§ DATASET RECORDS:

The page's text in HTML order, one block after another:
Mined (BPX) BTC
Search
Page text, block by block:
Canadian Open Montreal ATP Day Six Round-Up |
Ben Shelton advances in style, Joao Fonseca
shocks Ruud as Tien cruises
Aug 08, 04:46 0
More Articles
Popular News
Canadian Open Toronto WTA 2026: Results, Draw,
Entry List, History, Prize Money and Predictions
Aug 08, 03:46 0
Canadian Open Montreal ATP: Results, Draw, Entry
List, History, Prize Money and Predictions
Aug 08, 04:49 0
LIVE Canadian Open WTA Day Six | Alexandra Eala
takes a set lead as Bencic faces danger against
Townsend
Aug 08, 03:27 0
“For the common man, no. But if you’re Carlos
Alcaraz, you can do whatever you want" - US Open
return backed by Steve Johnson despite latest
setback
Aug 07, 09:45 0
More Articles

§ WHAT YOU WILL DO: The lines above from the one with "Ben Shelton advances in style, Joao Fonseca" through the one with "Aug 08, 03:46 0" are to be duplicated exactly, ends included, with nothing added.

§ TASK RESPONSE:
Ben Shelton advances in style, Joao Fonseca
shocks Ruud as Tien cruises
Aug 08, 04:46 0
More Articles
Popular News
Canadian Open Toronto WTA 2026: Results, Draw,
Entry List, History, Prize Money and Predictions
Aug 08, 03:46 0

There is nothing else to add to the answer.